*** Opening Data for processing ***

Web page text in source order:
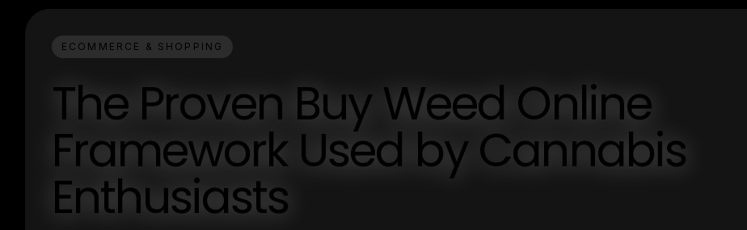
ECOMMERCE & SHOPPING
The Proven Buy Weed Online
Framework Used by Cannabis
Enthusiasts
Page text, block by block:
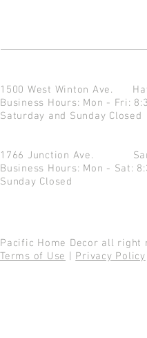
1500 West Winton Ave.
Business Hours: Mon - Fri:
Saturday and Sunday Closed
1766 Junction Ave.
Business Hours: Mon - Sat:
Sunday Closed
Pacific Home Decor all right
Terms of Use
Privacy Policy
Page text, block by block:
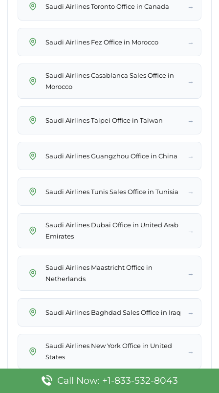
Saudi Airlines Toronto Office in Canada →
Saudi Airlines Fez Office in Morocco →
Saudi Airlines Casablanca Sales Office in
Morocco
→
Saudi Airlines Taipei Office in Taiwan →
Saudi Airlines Guangzhou Office in China →
Saudi Airlines Tunis Sales Office in Tunisia →
Saudi Airlines Dubai Office in United Arab
Emirates
→
Saudi Airlines Maastricht Office in
Netherlands
→
Saudi Airlines Baghdad Sales Office in Iraq →
Saudi Airlines New York Office in United
States
→
Saudi Airlines Mykonos Sales Office in
Call Now: +1-833-532-8043
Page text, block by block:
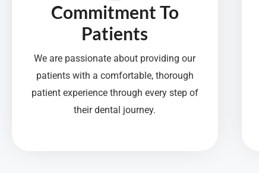
Commitment To
Patients
We are passionate about providing our
patients with a comfortable, thorough
patient experience through every step of
their dental journey.
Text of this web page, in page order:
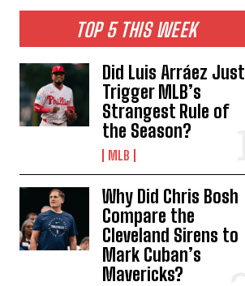
TOP 5 THIS WEEK
Did Luis Arráez Just
Trigger MLB’s
Strangest Rule of
the Season?
MLB
Why Did Chris Bosh
Compare the
Cleveland Sirens to
Mark Cuban’s
Mavericks?
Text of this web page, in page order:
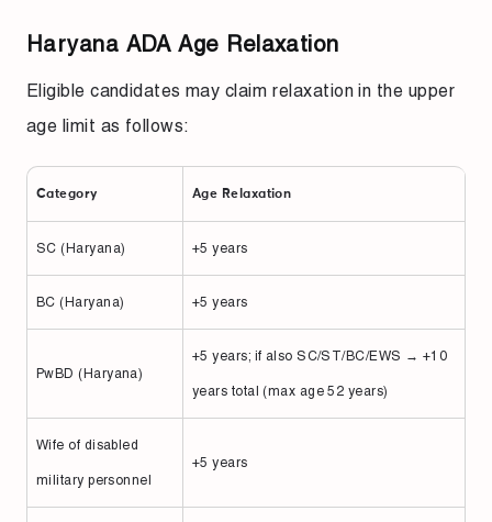
Haryana ADA Age Relaxation
Eligible candidates may claim relaxation in the upper
age limit as follows:
Category Age Relaxation
SC (Haryana) +5 years
BC (Haryana) +5 years
PwBD (Haryana)
+5 years; if also SC/ST/BC/EWS → +10
years total (max age 52 years)
Wife of disabled
military personnel
+5 years
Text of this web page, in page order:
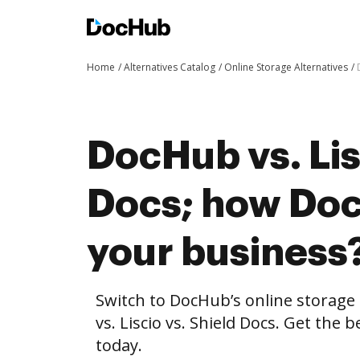
Home Alternatives Catalog Online Storage Alternatives
DocHub vs.
Docs; how
your
Switch to DocHub’s online
vs. Liscio vs. Shield Docs. Get
today.
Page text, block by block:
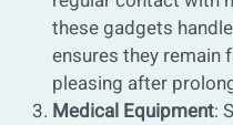
these gadgets
ensures they remain
pleasing after
Medical Equipment:
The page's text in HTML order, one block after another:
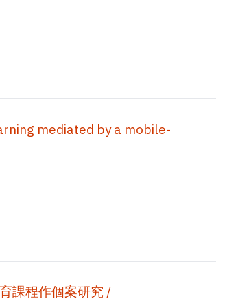
mediated by a mobile-
課程作個案研究 /
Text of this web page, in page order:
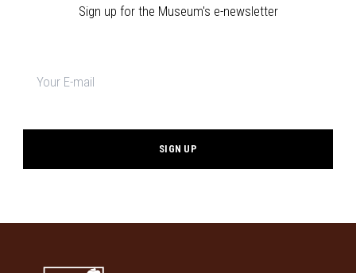
Sign up for the Museum's e-newsletter
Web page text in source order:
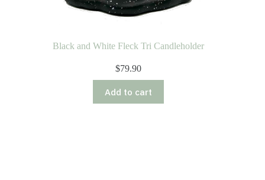
Black and White Fleck Tri Candleholder
$79.90
Add to cart
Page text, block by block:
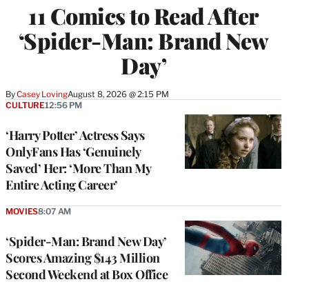
11 Comics to Read After
‘Spider-Man: Brand New
Day’
ByCasey LovingAugust 8, 2026 @ 2:15 PM
‘Harry Potter’ Actress Says
OnlyFans Has ‘Genuinely
Saved’ Her: ‘More Than My
Entire Acting Career’
CULTURE12:56 PM
‘Spider-Man: Brand New Day’
Scores Amazing $143 Million
Second Weekend at Box Office
MOVIES8:07 AM
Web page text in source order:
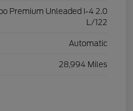
Premium Unleaded I-4 2.0
L/122
Automatic
28,994 Miles
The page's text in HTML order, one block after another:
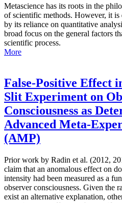
Metascience has its roots in the
of scientific methods. However, it
by its reliance on quantitative
broad focus on the general factors
scientific process.
More
False-Positive Effect
Slit Experiment on
Consciousness as
Advanced Meta-
(AMP)
Prior work by Radin et al. (2012,
claim that an anomalous effect on
intensity had been measured as a
observer consciousness. Given the
exist an alternative explanation,
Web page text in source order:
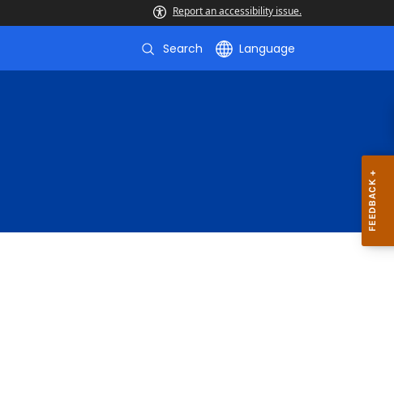
Report an accessibility issue.
Search Language
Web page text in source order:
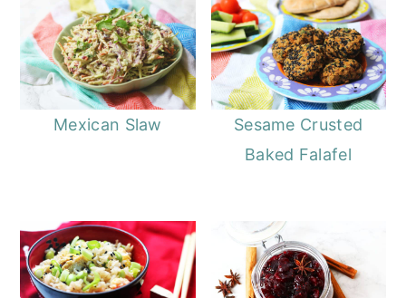
Mexican Slaw
Sesame Crusted
Baked Falafel
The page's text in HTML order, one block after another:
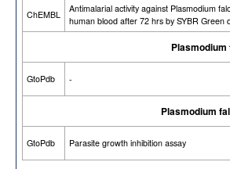
ChEMBL
Antimalarial activity against Plasmodium
human blood after 72 hrs by SYBR Green
GtoPdb -
Plasmodium
GtoPdb Parasite growth inhibition assay
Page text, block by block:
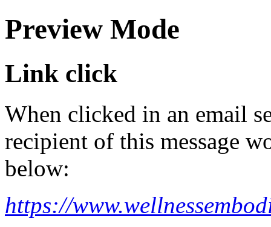
Preview Mode
Link click
When clicked in an email
recipient of this message
below:
https://
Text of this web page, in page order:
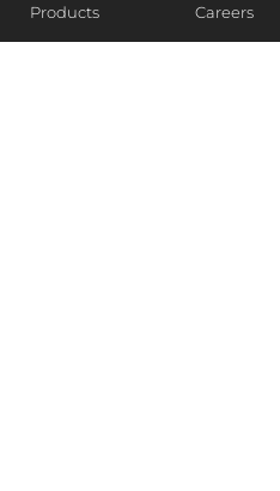
Products Careers
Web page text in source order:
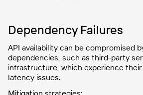
Dependency Failures
API availability can be compromised
dependencies, such as third-party
infrastructure, which experience
latency issues.
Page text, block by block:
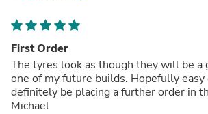
First Order
The tyres look as though they will be a
one of my future builds. Hopefully
definitely be placing a further order in
Michael
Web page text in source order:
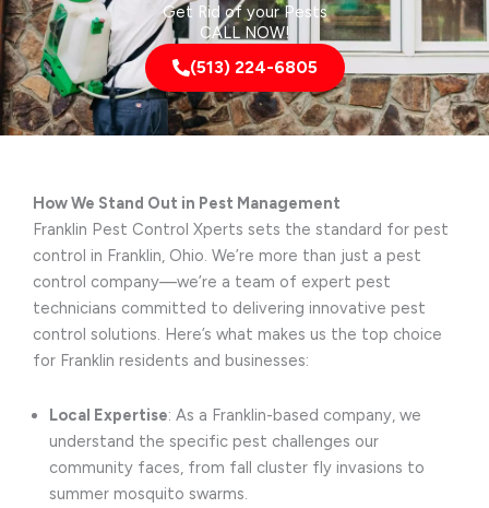
Get Rid of your Pests
CALL NOW!
(513) 224-6805
How We Stand Out in Pest Management
Franklin Pest Control Xperts sets the standard for pest
control in Franklin, Ohio. We’re more than just a pest
control company—we’re a team of expert pest
technicians committed to delivering innovative pest
control solutions. Here’s what makes us the top choice
for Franklin residents and businesses:
Local Expertise: As a Franklin-based company, we
understand the specific pest challenges our
community faces, from fall cluster fly invasions to
summer mosquito swarms.
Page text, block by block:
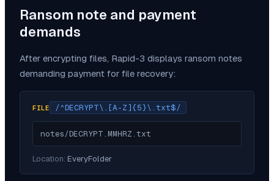
Ransom note and payment
demands
After encrypting files, Rapid-3 displays ransom notes
demanding payment for file recovery:
FILE /^DECRYPT\.[A-Z]{5}\.txt$/
notes/DECRYPT.MMHRZ.txt
Location: EveryFolder
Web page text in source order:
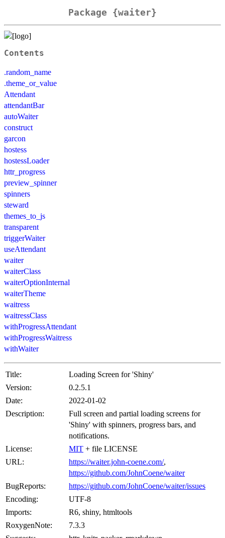
Package {waiter}
Contents
.random_name
.theme_or_value
Attendant
attendantBar
autoWaiter
construct
garcon
hostess
hostessLoader
httr_progress
preview_spinner
spinners
steward
themes_to_js
transparent
triggerWaiter
useAttendant
waiter
waiterClass
waiterOptionInternal
waiterTheme
waitress
waitressClass
withProgressAttendant
withProgressWaitress
withWaiter
Title:
Loading Screen for 'Shiny'
Version:
0.2.5.1
Date:
2022-01-02
Description:
Full screen and partial loading screens for
'Shiny' with spinners, progress bars, and
notifications.
License:
MIT + file LICENSE
URL:
https://waiter.john-coene.com/,
https://github.com/JohnCoene/waiter
BugReports:
https://github.com/JohnCoene/waiter/issues
Encoding:
UTF-8
Imports:
R6, shiny, htmltools
RoxygenNote:
7.3.3
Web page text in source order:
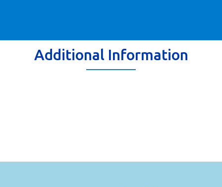
Additional Information
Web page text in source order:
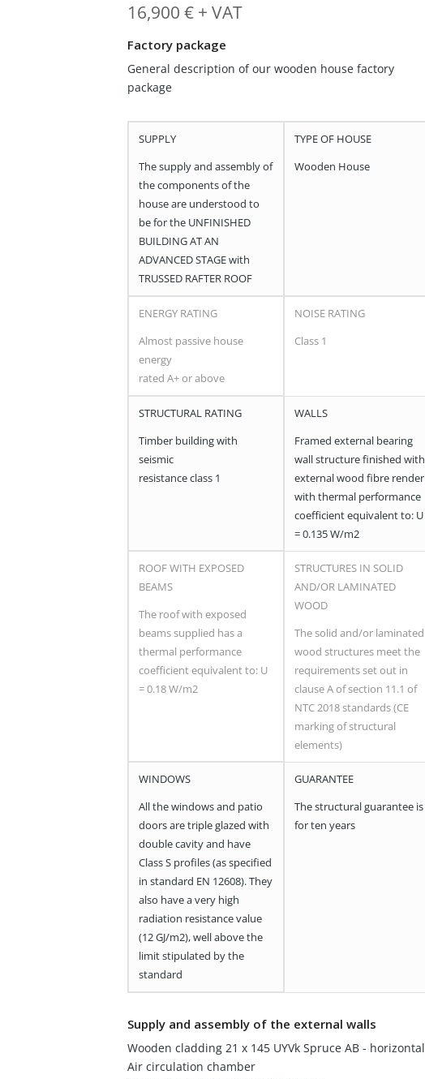
16,900 € + VAT
Factory package
General description of our wooden house factory
package
SUPPLY
The supply and assembly of
the components of the
house are understood to
be for the UNFINISHED
BUILDING AT AN
ADVANCED STAGE with
TRUSSED RAFTER ROOF
TYPE OF HOUSE
Wooden House
ENERGY RATING
Almost passive house
energy
rated A+ or above
NOISE RATING
Class 1
STRUCTURAL RATING
Timber building with
seismic
resistance class 1
WALLS
Framed external bearing
wall structure finished with
external wood fibre render
with thermal performance
coefficient equivalent to: U
= 0.135 W/m2
ROOF WITH EXPOSED
BEAMS
The roof with exposed
beams supplied has a
thermal performance
coefficient equivalent to: U
= 0.18 W/m2
STRUCTURES IN SOLID
AND/OR LAMINATED
WOOD
The solid and/or laminated
wood structures meet the
requirements set out in
clause A of section 11.1 of
NTC 2018 standards (CE
marking of structural
elements)
WINDOWS
All the windows and patio
doors are triple glazed with
double cavity and have
Class S profiles (as specified
in standard EN 12608). They
also have a very high
radiation resistance value
(12 GJ/m2), well above the
limit stipulated by the
standard
GUARANTEE
The structural guarantee is
for ten years
Supply and assembly of the external walls
Wooden cladding 21 x 145 UYVk Spruce AB - horizontal
Air circulation chamber
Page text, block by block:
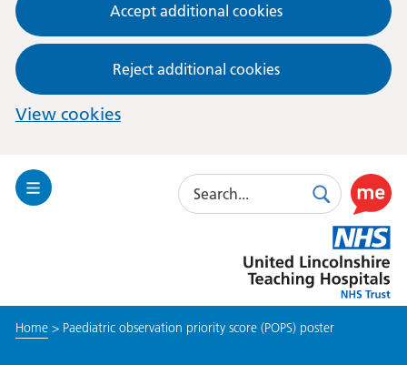
Accept additional cookies
Reject additional cookies
View cookies
Toggle
Search
SearchUse
this
link
to
enable
Lincolnshire
Hospitals
Home> Paediatric observation priority score (POPS) poster
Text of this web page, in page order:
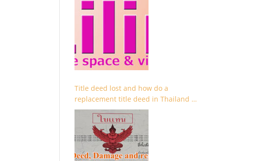
Title deed lost and how do a
replacement title deed in Thailand –
Chanote lost Thailand
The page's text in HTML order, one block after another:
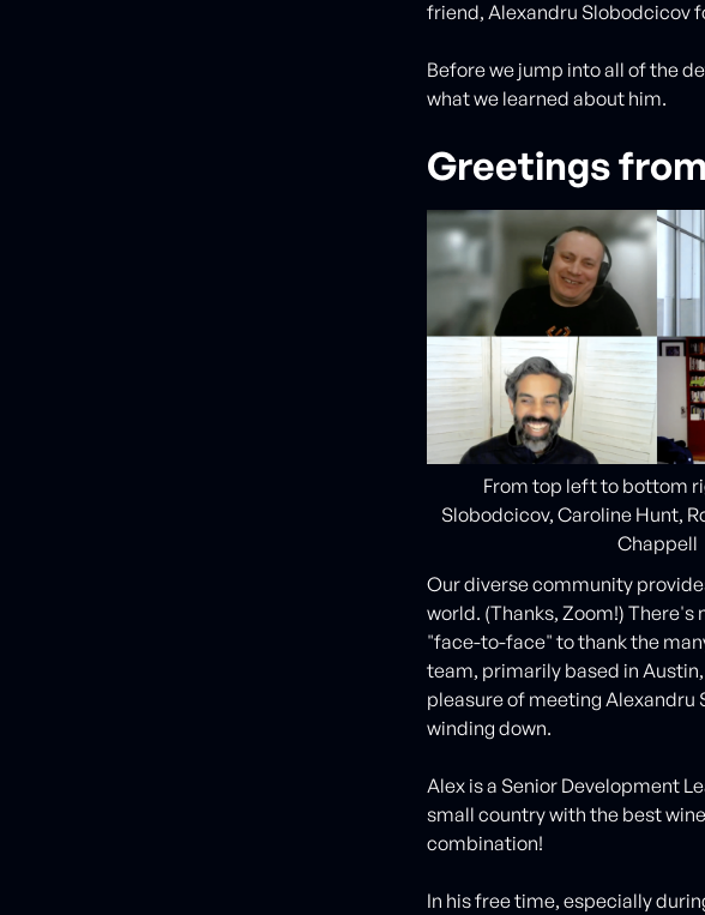
friend, Alexandru Slobodcicov
Before we jump into all of the
what we learned about him.
Greetings
From top left to bottom
Slobodcicov, Caroline Hunt,
Chappell
Our diverse community
world. (Thanks, Zoom!)
"face-to-face" to thank the
team, primarily based in
pleasure of meeting Alexandru
winding down.
Alex is a Senior Development
small country with the best
combination!
In his free time, especially
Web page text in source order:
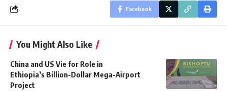
Facebook
You Might Also Like
China and US Vie for Role in
Ethiopia’s Billion-Dollar Mega-Airport
Project
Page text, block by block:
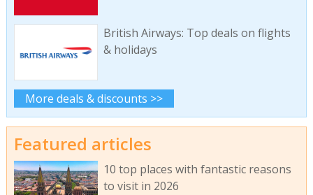
British Airways: Top deals on flights
& holidays
More deals & discounts >>
Featured articles
10 top places with fantastic reasons
to visit in 2026
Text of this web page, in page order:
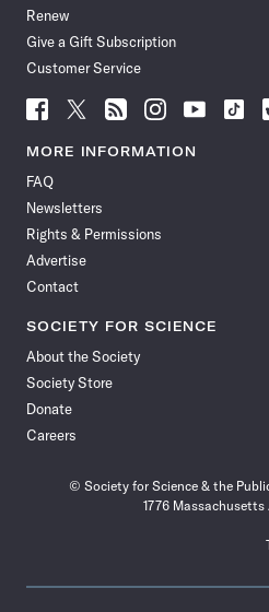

*** Closing Data for processing ***

**Work task:** Reproduce the data word for word; no pictures.

**Result of this exercise:**
Web page text in source order:
ECOMMERCE & SHOPPING
The Proven Buy Weed Online
Framework Used by Cannabis
Enthusiasts
Page text, block by block:
1500 West Winton Ave.
Business Hours: Mon - Fri:
Saturday and Sunday Closed
1766 Junction Ave.
Business Hours: Mon - Sat:
Sunday Closed
Pacific Home Decor all right
Terms of Use
Privacy Policy
Page text, block by block:
Saudi Airlines Toronto Office in Canada →
Saudi Airlines Fez Office in Morocco →
Saudi Airlines Casablanca Sales Office in
Morocco
→
Saudi Airlines Taipei Office in Taiwan →
Saudi Airlines Guangzhou Office in China →
Saudi Airlines Tunis Sales Office in Tunisia →
Saudi Airlines Dubai Office in United Arab
Emirates
→
Saudi Airlines Maastricht Office in
Netherlands
→
Saudi Airlines Baghdad Sales Office in Iraq →
Saudi Airlines New York Office in United
States
→
Saudi Airlines Mykonos Sales Office in
Call Now: +1-833-532-8043
Page text, block by block:
Commitment To
Patients
We are passionate about providing our
patients with a comfortable, thorough
patient experience through every step of
their dental journey.
Text of this web page, in page order:
TOP 5 THIS WEEK
Did Luis Arráez Just
Trigger MLB’s
Strangest Rule of
the Season?
MLB
Why Did Chris Bosh
Compare the
Cleveland Sirens to
Mark Cuban’s
Mavericks?
Text of this web page, in page order:
Haryana ADA Age Relaxation
Eligible candidates may claim relaxation in the upper
age limit as follows:
Category Age Relaxation
SC (Haryana) +5 years
BC (Haryana) +5 years
PwBD (Haryana)
+5 years; if also SC/ST/BC/EWS → +10
years total (max age 52 years)
Wife of disabled
military personnel
+5 years
Text of this web page, in page order:
Home Alternatives Catalog Online Storage Alternatives
DocHub vs.
Docs; how
your
Switch to DocHub’s online
vs. Liscio vs. Shield Docs. Get
today.
Page text, block by block:
these gadgets
ensures they remain
pleasing after
Medical Equipment:
The page's text in HTML order, one block after another:
mediated by a mobile-
課程作個案研究 /
Text of this web page, in page order:
Sign up for the Museum's e-newsletter
Web page text in source order:
Black and White Fleck Tri Candleholder
$79.90
Add to cart
Page text, block by block:
11 Comics to Read After
‘Spider-Man: Brand New
Day’
ByCasey LovingAugust 8, 2026 @ 2:15 PM
‘Harry Potter’ Actress Says
OnlyFans Has ‘Genuinely
Saved’ Her: ‘More Than My
Entire Acting Career’
CULTURE12:56 PM
‘Spider-Man: Brand New Day’
Scores Amazing $143 Million
Second Weekend at Box Office
MOVIES8:07 AM
Web page text in source order:
Premium Unleaded I-4 2.0
L/122
Automatic
28,994 Miles
The page's text in HTML order, one block after another:
Metascience has its roots in the
of scientific methods. However, it
by its reliance on quantitative
broad focus on the general factors
scientific process.
More
False-Positive Effect
Slit Experiment on
Consciousness as
Advanced Meta-
(AMP)
Prior work by Radin et al. (2012,
claim that an anomalous effect on
intensity had been measured as a
observer consciousness. Given the
exist an alternative explanation,
Web page text in source order:
Report an accessibility issue.
Search Language
Web page text in source order:
Mexican Slaw
Sesame Crusted
Baked Falafel
The page's text in HTML order, one block after another:
ChEMBL
Antimalarial activity against Plasmodium
human blood after 72 hrs by SYBR Green
GtoPdb -
Plasmodium
GtoPdb Parasite growth inhibition assay
Page text, block by block:
Preview Mode
Link click
When clicked in an email
recipient of this message
below:
https://
Text of this web page, in page order:
Products Careers
Web page text in source order:
Dependency Failures
API availability can be compromised
dependencies, such as third-party
infrastructure, which experience
latency issues.
Page text, block by block:
First Order
The tyres look as though they will be a
one of my future builds. Hopefully
definitely be placing a further order in
Michael
Web page text in source order:
Get Rid of your Pests
CALL NOW!
(513) 224-6805
How We Stand Out in Pest Management
Franklin Pest Control Xperts sets the standard for pest
control in Franklin, Ohio. We’re more than just a pest
control company—we’re a team of expert pest
technicians committed to delivering innovative pest
control solutions. Here’s what makes us the top choice
for Franklin residents and businesses:
Local Expertise: As a Franklin-based company, we
understand the specific pest challenges our
community faces, from fall cluster fly invasions to
summer mosquito swarms.
Page text, block by block:
Ransom note and payment
demands
After encrypting files, Rapid-3 displays ransom notes
demanding payment for file recovery:
FILE /^DECRYPT\.[A-Z]{5}\.txt$/
notes/DECRYPT.MMHRZ.txt
Location: EveryFolder
Web page text in source order:
Package {waiter}
Contents
.random_name
.theme_or_value
Attendant
attendantBar
autoWaiter
construct
garcon
hostess
hostessLoader
httr_progress
preview_spinner
spinners
steward
themes_to_js
transparent
triggerWaiter
useAttendant
waiter
waiterClass
waiterOptionInternal
waiterTheme
waitress
waitressClass
withProgressAttendant
withProgressWaitress
withWaiter
Title:
Loading Screen for 'Shiny'
Version:
0.2.5.1
Date:
2022-01-02
Description:
Full screen and partial loading screens for
'Shiny' with spinners, progress bars, and
notifications.
License:
MIT + file LICENSE
URL:
https://waiter.john-coene.com/,
https://github.com/JohnCoene/waiter
BugReports:
https://github.com/JohnCoene/waiter/issues
Encoding:
UTF-8
Imports:
R6, shiny, htmltools
RoxygenNote:
7.3.3
Web page text in source order:
Additional Information
Web page text in source order:
16,900 € + VAT
Factory package
General description of our wooden house factory
package
SUPPLY
The supply and assembly of
the components of the
house are understood to
be for the UNFINISHED
BUILDING AT AN
ADVANCED STAGE with
TRUSSED RAFTER ROOF
TYPE OF HOUSE
Wooden House
ENERGY RATING
Almost passive house
energy
rated A+ or above
NOISE RATING
Class 1
STRUCTURAL RATING
Timber building with
seismic
resistance class 1
WALLS
Framed external bearing
wall structure finished with
external wood fibre render
with thermal performance
coefficient equivalent to: U
= 0.135 W/m2
ROOF WITH EXPOSED
BEAMS
The roof with exposed
beams supplied has a
thermal performance
coefficient equivalent to: U
= 0.18 W/m2
STRUCTURES IN SOLID
AND/OR LAMINATED
WOOD
The solid and/or laminated
wood structures meet the
requirements set out in
clause A of section 11.1 of
NTC 2018 standards (CE
marking of structural
elements)
WINDOWS
All the windows and patio
doors are triple glazed with
double cavity and have
Class S profiles (as specified
in standard EN 12608). They
also have a very high
radiation resistance value
(12 GJ/m2), well above the
limit stipulated by the
standard
GUARANTEE
The structural guarantee is
for ten years
Supply and assembly of the external walls
Wooden cladding 21 x 145 UYVk Spruce AB - horizontal
Air circulation chamber
Page text, block by block:
Accept additional cookies
Reject additional cookies
View cookies
Toggle
Search
SearchUse
this
link
to
enable
Lincolnshire
Hospitals
Home> Paediatric observation priority score (POPS) poster
Text of this web page, in page order:
Title deed lost and how do a
replacement title deed in Thailand –
Chanote lost Thailand
The page's text in HTML order, one block after another:
friend, Alexandru Slobodcicov
Before we jump into all of the
what we learned about him.
Greetings
From top left to bottom
Slobodcicov, Caroline Hunt,
Chappell
Our diverse community
world. (Thanks, Zoom!)
"face-to-face" to thank the
team, primarily based in
pleasure of meeting Alexandru
winding down.
Alex is a Senior Development
small country with the best
combination!
In his free time, especially
Web page text in source order:
Facebook
You Might Also Like
China and US Vie for Role in
Ethiopia’s Billion-Dollar Mega-Airport
Project
Page text, block by block:
British Airways: Top deals on flights
& holidays
More deals & discounts >>
Featured articles
10 top places with fantastic reasons
to visit in 2026
Text of this web page, in page order:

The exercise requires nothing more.